Leaving the images out, output each entry below exactly.

Provided data START

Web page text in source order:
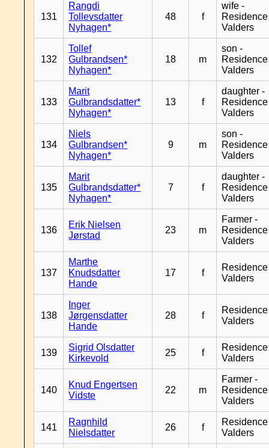
131
Rangdi
Tollevsdatter
Nyhagen*
48 f
wife -
Residence
Valders
132
Tollef
Gulbrandsen*
Nyhagen*
18 m
son -
Residence
Valders
133
Marit
Gulbrandsdatter*
Nyhagen*
13 f
daughter -
Residence
Valders
134
Niels
Gulbrandsen*
Nyhagen*
9 m
son -
Residence
Valders
135
Marit
Gulbrandsdatter*
Nyhagen*
7 f
daughter -
Residence
Valders
136
Erik Nielsen
Jørstad
23 m
Farmer -
Residence
Valders
137
Marthe
Knudsdatter
Hande
17 f
Residence
Valders
138
Inger
Jørgensdatter
Hande
28 f
Residence
Valders
139
Sigrid Olsdatter
Kirkevold
25 f
Residence
Valders
140
Knud Engertsen
Vidste
22 m
Farmer -
Residence
Valders
141
Ragnhild
Nielsdatter
26 f
Residence
Valders

Provided data END

Answer to the exercise »
Web page text in source order:
131
Rangdi
Tollevsdatter
Nyhagen*
48 f
wife -
Residence
Valders
132
Tollef
Gulbrandsen*
Nyhagen*
18 m
son -
Residence
Valders
133
Marit
Gulbrandsdatter*
Nyhagen*
13 f
daughter -
Residence
Valders
134
Niels
Gulbrandsen*
Nyhagen*
9 m
son -
Residence
Valders
135
Marit
Gulbrandsdatter*
Nyhagen*
7 f
daughter -
Residence
Valders
136
Erik Nielsen
Jørstad
23 m
Farmer -
Residence
Valders
137
Marthe
Knudsdatter
Hande
17 f
Residence
Valders
138
Inger
Jørgensdatter
Hande
28 f
Residence
Valders
139
Sigrid Olsdatter
Kirkevold
25 f
Residence
Valders
140
Knud Engertsen
Vidste
22 m
Farmer -
Residence
Valders
141
Ragnhild
Nielsdatter
26 f
Residence
Valders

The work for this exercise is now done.